Each age has left its traces on Evora. It was the Celts, who called it Ebora and the Romans gave it its most famous landmark, the Temple of Diana. Dates from the 2nd century, is one of the Iberian Peninsula's best kept Roman monuments, held on a 3m (10ft)-high stone platform, with 14 of the original 18 granite Corinthian columns still standing. The whitewashed houses, arches, and twisting alleyways characteristic of the city reflect the Moorish presence.
The main square, Praça do Giraldo, is the best place to start a visit. It was a execution
ground during the Inquisition, but is now filled with shops and cafes, surrounded by attractive town houses with wrought iron balconies. A fountain built in 1571 for the Renaissance Santo Antao church dominates one end of the spacious square.
From there, the pedestrian Rua 5 de Outubro (lined with souvenir shops) leads to the Roman temple and Loios Convent. The monastery is now a beautiful pousada but anyone can visit its Gothic church founded in 1485.
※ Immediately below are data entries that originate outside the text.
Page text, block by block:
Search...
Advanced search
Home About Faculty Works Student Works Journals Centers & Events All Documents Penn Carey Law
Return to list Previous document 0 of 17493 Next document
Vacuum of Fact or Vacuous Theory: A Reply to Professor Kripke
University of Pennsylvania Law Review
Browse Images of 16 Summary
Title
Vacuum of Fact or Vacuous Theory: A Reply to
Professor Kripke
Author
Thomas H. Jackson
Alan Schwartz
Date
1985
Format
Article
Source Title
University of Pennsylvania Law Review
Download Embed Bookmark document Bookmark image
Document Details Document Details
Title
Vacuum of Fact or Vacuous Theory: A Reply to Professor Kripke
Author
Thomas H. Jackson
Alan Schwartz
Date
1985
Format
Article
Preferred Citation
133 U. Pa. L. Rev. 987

The towers of the Sé (Cathedral), built in 1186 (and where the flags of Vasco da Gama's ships were blessed for his trip to India), from here. It is a mixture of Romanesque and Gothic, and on the portal are 14th century carved Apostles. The Gothic interior is one of the longest beech found in a cathedral in the country, measuring 70m (230ft), and has a large Renaissance organ, thought to be the oldest in Europe.
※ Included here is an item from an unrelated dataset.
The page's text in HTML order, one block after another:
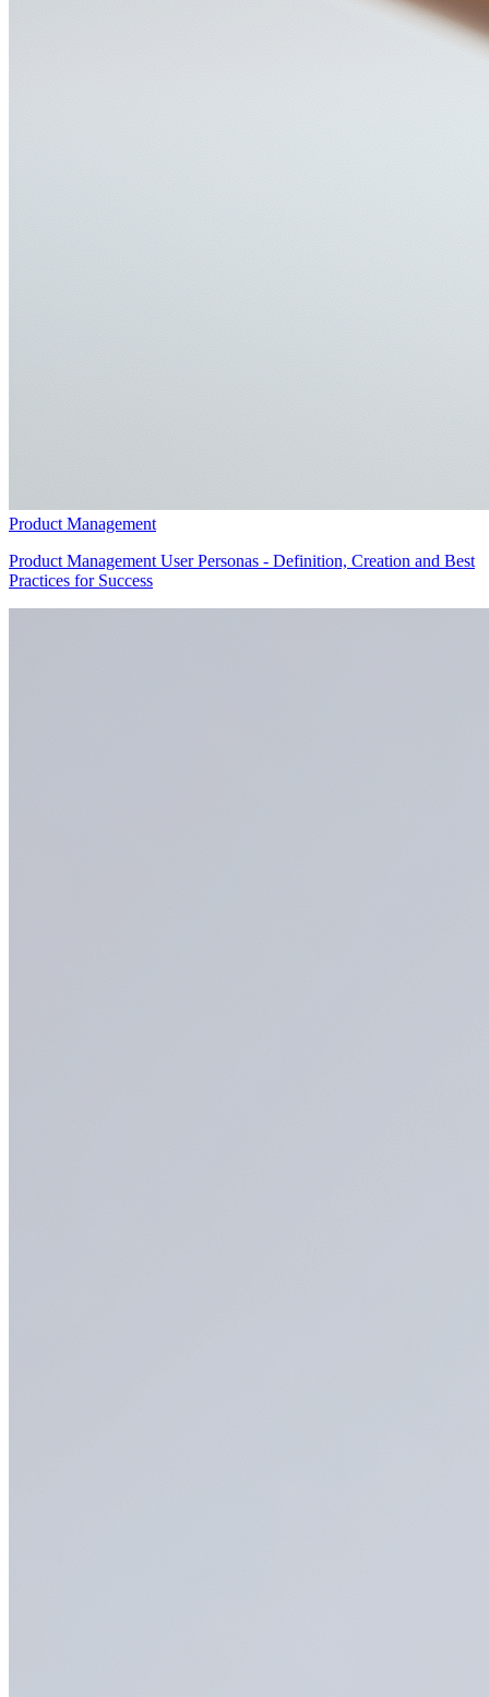
Product Management
Product Management User Personas - Definition, Creation and Best
Practices for Success

The Gothic cloister with images of the evangelists and the Sacred Art Museum are worth. The most expensive item is a 13th century ivory maiden whose body cut open to complex reveal scenes of her life in nine episodes. Visitors can also climb to the roof for a view over the city.
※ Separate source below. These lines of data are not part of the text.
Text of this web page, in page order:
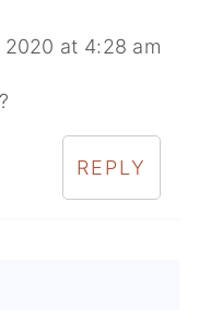
2020 at 4:28 am
REPLY
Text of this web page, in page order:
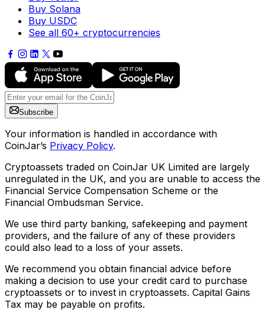
Buy Solana
Buy USDC
See all 60+ cryptocurrencies
Subscribe
Your information is handled in accordance with
CoinJar’s Privacy Policy.
Cryptoassets traded on CoinJar UK Limited are largely
unregulated in the UK, and you are unable to access the
Financial Service Compensation Scheme or the
Financial Ombudsman Service.
We use third party banking, safekeeping and payment
providers, and the failure of any of these providers
could also lead to a loss of your assets.
We recommend you obtain financial advice before
making a decision to use your credit card to purchase
cryptoassets or to invest in cryptoassets. Capital Gains
Tax may be payable on profits.
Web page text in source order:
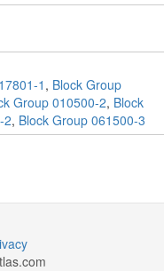
1 , Block Group
Group 010500-2, Block
2, Block Group 061500-3
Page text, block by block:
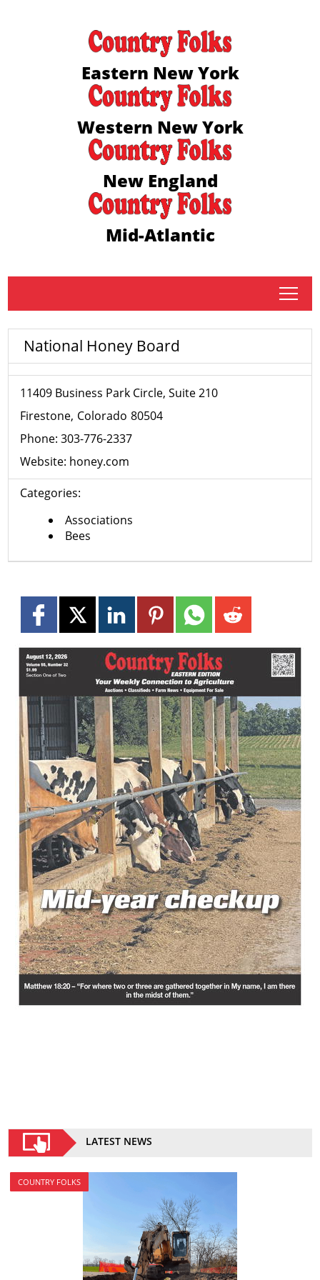
Eastern New York
Western New York
New England
Mid-Atlantic
tap
National Honey Board
11409 Business Park Circle, Suite 210
Firestone Colorado 80504
Phone:303-776-2337
Website: honey.com
Categories:
Associations
Bees
LATEST NEWS
COUNTRY FOLKS

Adjacent to the cathedral is the Stedelijk Museum, which Evora long history through Roman columns, 16th-century paintings and modern sculpture. Among the paintings is a 15th century Virgin and Child by Alvaro Pires (he is one of the earliest identified Portuguese artists, although some of his paintings are displayed in Pisa and Florence in Italy).
A short walk behind the Cathedral leads to the Jesuit college, founded in 1559. It has an elegant marble renaissance monasteries and classroom entrances are decorated with tile panels, each of the subjects taught.
A staircase beside the cathedral leads back to Porta da Moura Square, a picturesque place to rest. It is surrounded by Moorish architecture and has an interesting spherical Renaissance fountain from 1556.
If you walk through the city, you have a number of churches. One of the most striking is Graca Church, a Renaissance building that is unique in the Iberian Peninsula. Built in granite, the four large figures supporting globes.
But of all the churches, the one not to miss the church of Sao Francisco. Manuel is a gothic-style structure, completed around 1510, and legend has it that the Portuguese navigator Gil Vicente is buried.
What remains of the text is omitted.